- [Stored items from a collection]:
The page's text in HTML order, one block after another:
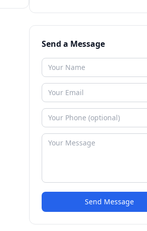
Send a Message
Send Message
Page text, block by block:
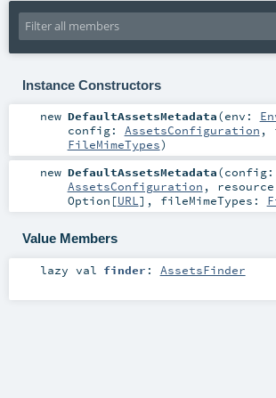
Instance Constructors
new DefaultAssetsMetadata(env:
config: AssetsConfiguration ,
FileMimeTypes)
new DefaultAssetsMetadata(config:
AssetsConfiguration ,
Option [URL] , fileMimeTypes:
Value Members
lazy val finder : AssetsFinder
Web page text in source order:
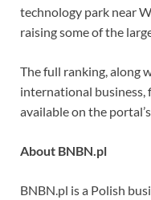
technology park near
raising some of the
The full ranking, along
international business,
available on the
About BNBN.pl
BNBN.pl is a Polish
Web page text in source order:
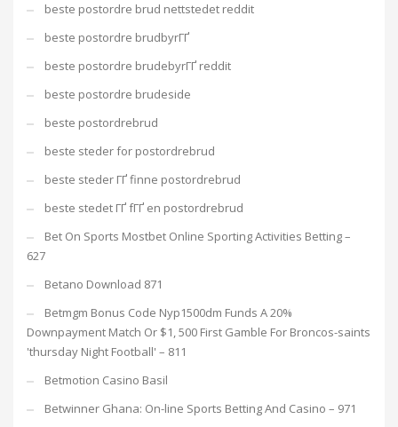
beste postordre brud nettstedet reddit
beste postordre brudbyrГҐ
beste postordre brudebyrГҐ reddit
beste postordre brudeside
beste postordrebrud
beste steder for postordrebrud
beste steder ГҐ finne postordrebrud
beste stedet ГҐ fГҐ en postordrebrud
Bet On Sports Mostbet Online Sporting Activities Betting –
627
Betano Download 871
Betmgm Bonus Code Nyp1500dm Funds A 20%
Downpayment Match Or $1, 500 First Gamble For Broncos-saints
'thursday Night Football' – 811
Betmotion Casino Basil
Betwinner Ghana: On-line Sports Betting And Casino – 971
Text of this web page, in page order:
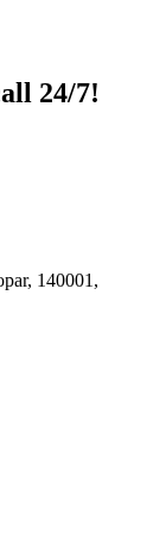
24/7!
140001,
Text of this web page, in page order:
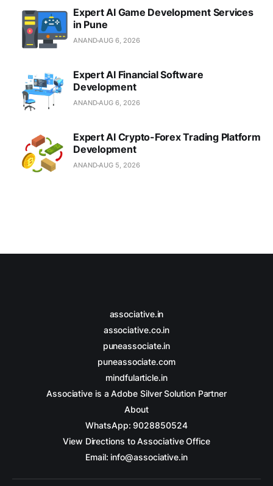
Expert AI Game Development Services
in Pune
ANANDAUG 6, 2026
Expert AI Financial Software
Development
ANANDAUG 6, 2026
Expert AI Crypto-Forex Trading Platform
Development
ANANDAUG 5, 2026
associative.in
associative.co.in
puneassociate.in
puneassociate.com
mindfularticle.in
Associative is a Adobe Silver Solution Partner
About
WhatsApp: 9028850524
View Directions to Associative Office
Email: info@associative.in
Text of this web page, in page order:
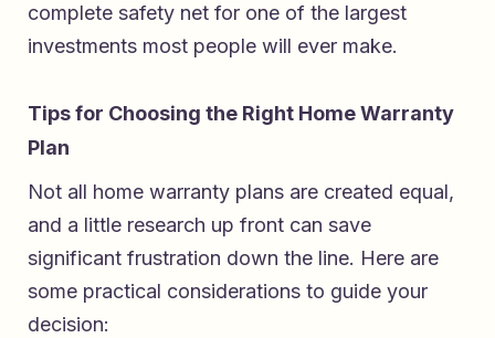
complete safety net for one of the largest
investments most people will ever make.
Tips for Choosing the Right Home Warranty
Plan
Not all home warranty plans are created equal,
and a little research up front can save
significant frustration down the line. Here are
some practical considerations to guide your
decision:
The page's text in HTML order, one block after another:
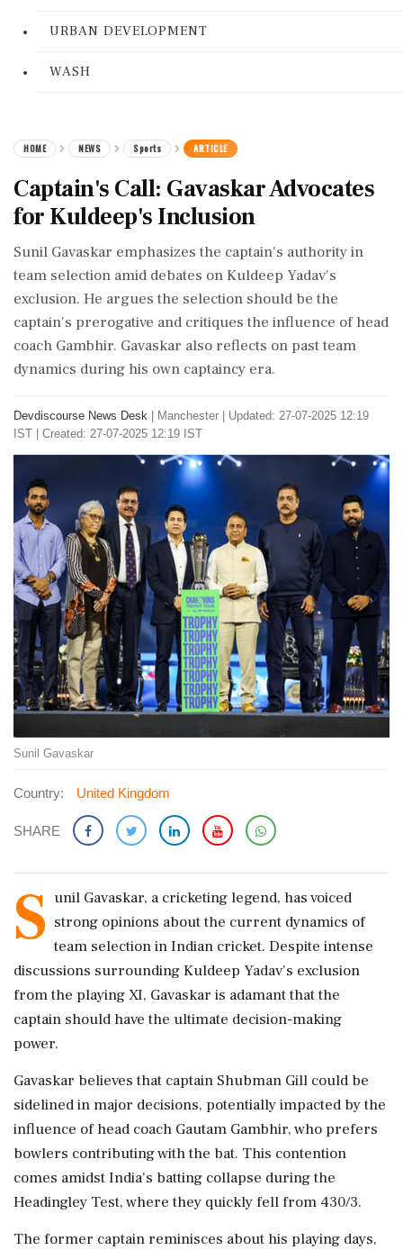
URBAN DEVELOPMENT
WASH
HOME NEWS Sports ARTICLE
Captain's Call: Gavaskar Advocates
for Kuldeep's Inclusion
Sunil Gavaskar emphasizes the captain's authority in
team selection amid debates on Kuldeep Yadav's
exclusion. He argues the selection should be the
captain's prerogative and critiques the influence of head
coach Gambhir. Gavaskar also reflects on past team
dynamics during his own captaincy era.
Devdiscourse News Desk Manchester
Updated: 27-07-2025 12:19
IST | Created: 27-07-2025 12:19 IST
Sunil Gavaskar
Country: United Kingdom
SHARE
S unil Gavaskar, a cricketing legend, has voiced
strong opinions about the current dynamics of
team selection in Indian cricket. Despite intense
discussions surrounding Kuldeep Yadav's exclusion
from the playing XI, Gavaskar is adamant that the
captain should have the ultimate decision-making
power.
Gavaskar believes that captain Shubman Gill could be
sidelined in major decisions, potentially impacted by the
influence of head coach Gautam Gambhir, who prefers
bowlers contributing with the bat. This contention
comes amidst India's batting collapse during the
Headingley Test, where they quickly fell from 430/3.
The former captain reminisces about his playing days,
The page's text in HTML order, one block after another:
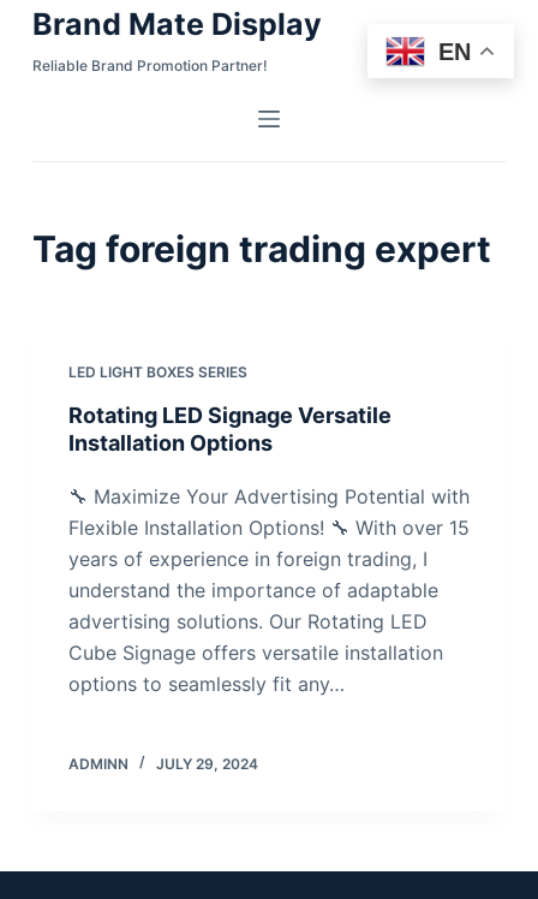
k
o
Brand Mate Display
Reliable Brand Promotion Partner!
Tag foreign trading expert
LED LIGHT BOXES SERIES
Rotating LED Signage Versatile
Installation Options
🔧 Maximize Your Advertising Potential with
Flexible Installation Options! 🔧 With over 15
years of experience in foreign trading, I
understand the importance of adaptable
advertising solutions. Our Rotating LED
Cube Signage offers versatile installation
options to seamlessly fit any…
ADMINN JULY 29, 2024
EN
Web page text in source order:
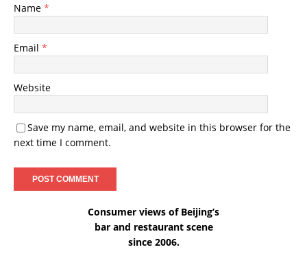
Name *
Email *
Website
Save my name, email, and website in this browser for the
next time I comment.
Consumer views of Beijing’s
bar and restaurant scene
since 2006.
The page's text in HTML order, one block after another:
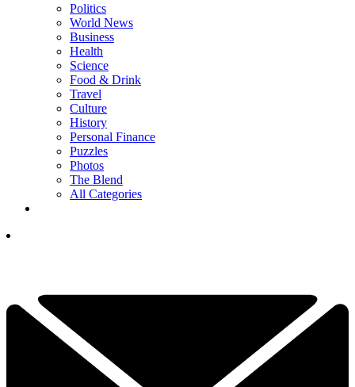
Politics
World News
Business
Health
Science
Food & Drink
Travel
Culture
History
Personal Finance
Puzzles
Photos
The Blend
All Categories
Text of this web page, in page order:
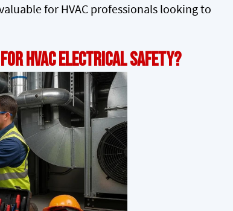
for HVAC professionals looking to
HVAC Electrical Safety?
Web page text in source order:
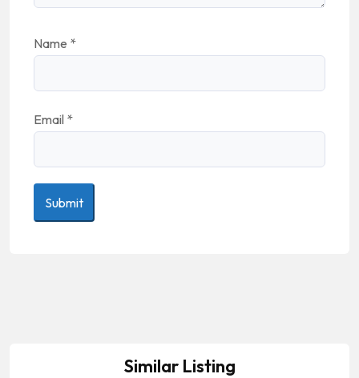
Name *
Email *
Similar Listing
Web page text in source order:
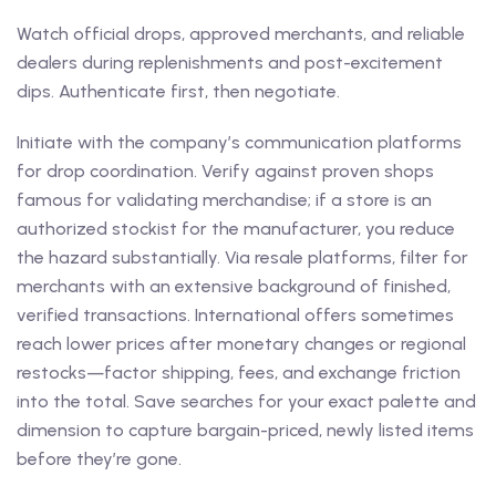
Watch official drops, approved merchants, and reliable
dealers during replenishments and post-excitement
dips. Authenticate first, then negotiate.
Initiate with the company’s communication platforms
for drop coordination. Verify against proven shops
famous for validating merchandise; if a store is an
authorized stockist for the manufacturer, you reduce
the hazard substantially. Via resale platforms, filter for
merchants with an extensive background of finished,
verified transactions. International offers sometimes
reach lower prices after monetary changes or regional
restocks—factor shipping, fees, and exchange friction
into the total. Save searches for your exact palette and
dimension to capture bargain-priced, newly listed items
before they’re gone.
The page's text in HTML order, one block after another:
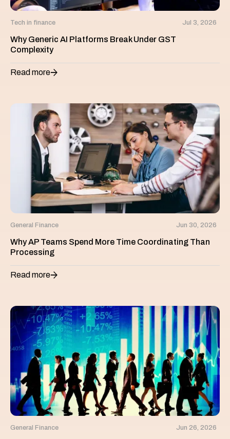
Tech in finance Jul 3, 2026
Why Generic AI Platforms Break Under GST
Complexity
Read more
General Finance Jun 30, 2026
Why AP Teams Spend More Time Coordinating Than
Processing
Read more
General Finance Jun 26, 2026
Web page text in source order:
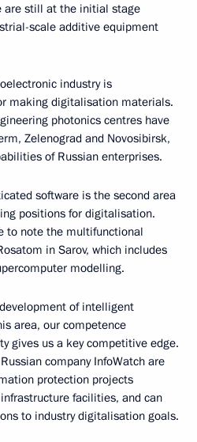
are still at the initial stage
scale additive equipment
industry is
making digitalisation materials.
photonics centres have
Zelenograd and Novosibirsk,
of Russian enterprises.
software is the second area
positions for digitalisation.
to note the multifunctional
in Sarov, which includes
modelling.
of intelligent
area, our competence
gives us a key competitive edge.
company InfoWatch are
protection projects
facilities, and can
to industry digitalisation goals.
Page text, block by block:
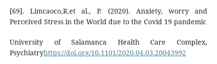
[69]. Limcaoco,R.et al., P. (2020). Anxiety, worry and
Perceived Stress in the World due to the Covid 19 pandemic
University of Salamanca Health Care Complex,
Psychiatryhttps://doi.org/10.1101/2020.04.03.20043992
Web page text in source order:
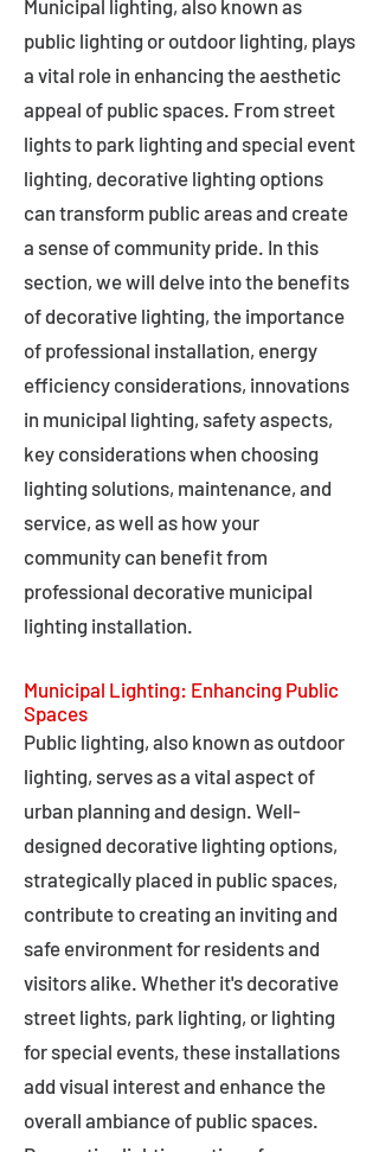
Municipal lighting, also known as
public lighting or outdoor lighting, plays
a vital role in enhancing the aesthetic
appeal of public spaces. From street
lights to park lighting and special event
lighting, decorative lighting options
can transform public areas and create
a sense of community pride. In this
section, we will delve into the benefits
of decorative lighting, the importance
of professional installation, energy
efficiency considerations, innovations
in municipal lighting, safety aspects,
key considerations when choosing
lighting solutions, maintenance, and
service, as well as how your
community can benefit from
professional decorative municipal
lighting installation.
Municipal Lighting: Enhancing Public
Spaces
Public lighting, also known as outdoor
lighting, serves as a vital aspect of
urban planning and design. Well-
designed decorative lighting options,
strategically placed in public spaces,
contribute to creating an inviting and
safe environment for residents and
visitors alike. Whether it's decorative
street lights, park lighting, or lighting
for special events, these installations
add visual interest and enhance the
overall ambiance of public spaces.
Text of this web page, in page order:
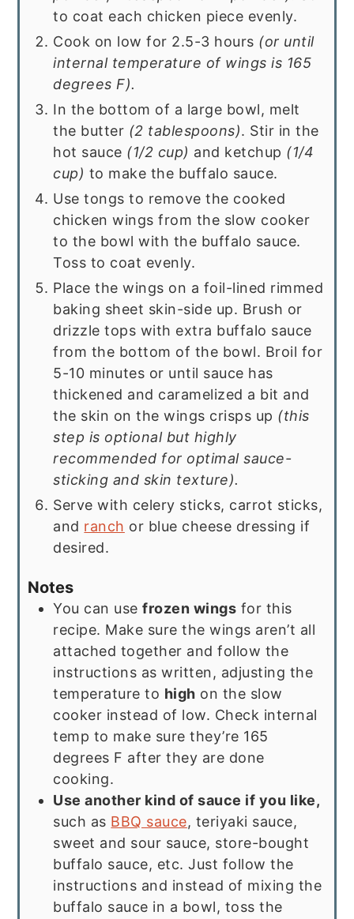
to coat each chicken piece evenly.
Cook on low for 2.5-3 hours (or until
internal temperature of wings is 165
degrees F).
In the bottom of a large bowl, melt
the butter (2 tablespoons). Stir in the
hot sauce (1/2 cup) and ketchup (1/4
cup) to make the buffalo sauce.
Use tongs to remove the cooked
chicken wings from the slow cooker
to the bowl with the buffalo sauce.
Toss to coat evenly.
Place the wings on a foil-lined rimmed
baking sheet skin-side up. Brush or
drizzle tops with extra buffalo sauce
from the bottom of the bowl. Broil for
5-10 minutes or until sauce has
thickened and caramelized a bit and
the skin on the wings crisps up (this
step is optional but highly
recommended for optimal sauce-
sticking and skin texture).
Serve with celery sticks, carrot sticks,
and ranch or blue cheese dressing if
desired.
Notes
You can usefrozen wings for this
recipe. Make sure the wings aren’t all
attached together and follow the
instructions as written, adjusting the
temperature to high on the slow
cooker instead of low. Check internal
temp to make sure they’re 165
degrees F after they are done
cooking.
Use another kind of sauce if you like,
such as BBQ sauce, teriyaki sauce,
sweet and sour sauce, store-bought
buffalo sauce, etc. Just follow the
instructions and instead of mixing the
buffalo sauce in a bowl, toss the
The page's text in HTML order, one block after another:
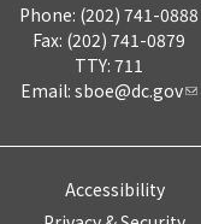
Phone: (202) 741-0888
Fax: (202) 741-0879
TTY: 711
Email: sboe@dc.gov
Accessibility
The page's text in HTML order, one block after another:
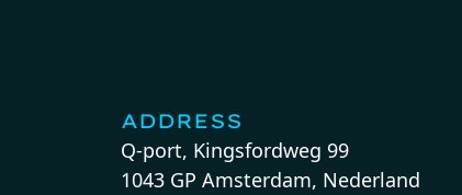
ADDRESS
Q-port, Kingsfordweg 99
1043 GP Amsterdam, Nederland
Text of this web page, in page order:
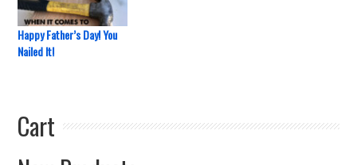
Happy Father’s Day! You
Nailed It!
Cart
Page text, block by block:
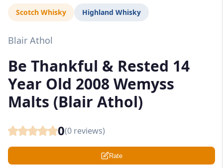
Scotch Whisky Highland Whisky
Blair Athol
Be Thankful & Rested 14
Year Old 2008 Wemyss
Malts (Blair Athol)
0(0 reviews)
Rate
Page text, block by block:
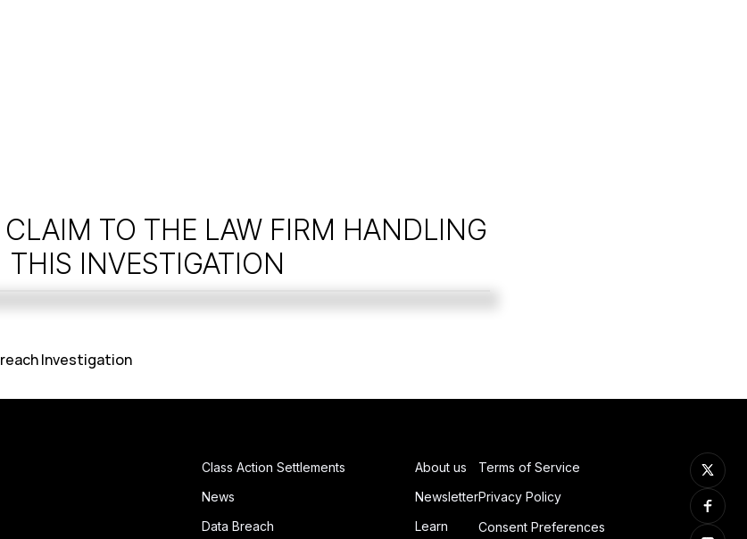
TO THE LAW FIRM HANDLING
THIS INVESTIGATION
Investigation
Class Action Settlements
News
Data Breach
About us
Newsletter
Learn
Terms of Service
Privacy Policy
Consent Preferences
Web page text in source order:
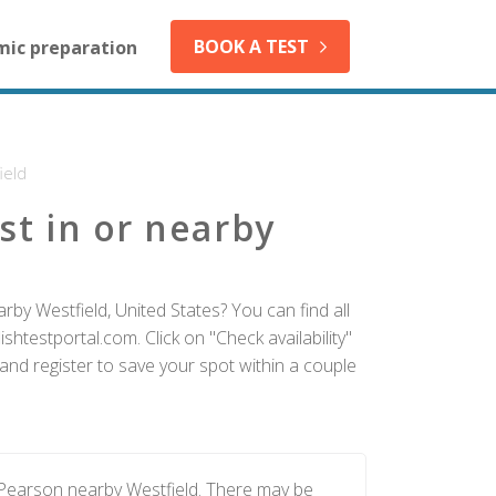
preparation BOOK A TEST
in or nearby
Westfield, United States? You can find all
Click on "Check availability"
register to save your spot within a couple
nearby Westfield. There may be
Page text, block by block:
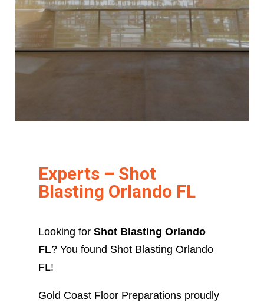
Experts – Shot
Blasting Orlando FL
Looking for Shot Blasting Orlando
FL? You found Shot Blasting Orlando
FL!
Gold Coast Floor Preparations proudly
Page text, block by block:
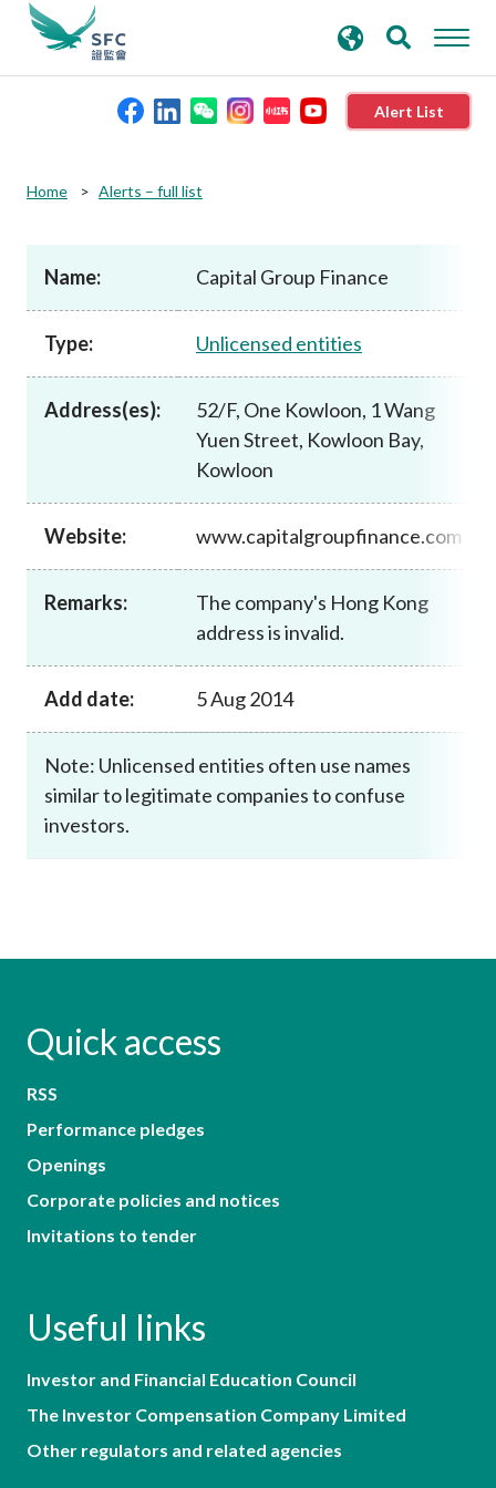
Alert List
Rules and standards
Published resources
News and announcements
search
keywords
Home Alerts – full list
Name: Capital Group Finance
Type: Unlicensed entities
Address(es):
52/F, One Kowloon, 1 Wang
Yuen Street, Kowloon Bay,
Kowloon
Website: www.capitalgroupfinance.com
Remarks:
The company's Hong Kong
address is invalid.
Add date: 5 Aug 2014
Note: Unlicensed entities often use names
similar to legitimate companies to confuse
investors.
Quick access
RSS
Performance pledges
Openings
Corporate policies and notices
Invitations to tender
Useful links
Investor and Financial Education Council
The Investor Compensation Company Limited
Other regulators and related agencies
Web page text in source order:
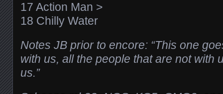
17 Action Man >
18 Chilly Water
Notes JB prior to encore: “This one
with us, all the people that are not with
us.”
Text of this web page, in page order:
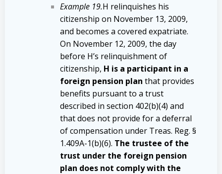
Example 19.H relinquishes his
citizenship on November 13, 2009,
and becomes a covered expatriate.
On November 12, 2009, the day
before H’s relinquishment of
citizenship, H is a participant in a
foreign pension plan that provides
benefits pursuant to a trust
described in section 402(b)(4) and
that does not provide for a deferral
of compensation under Treas. Reg. §
1.409A-1(b)(6). The trustee of the
trust under the foreign pension
plan does not comply with the

- [Activity]:
A single number is expected: how many lines in the entries above hold the word "citizenship".

- [Reply]:
2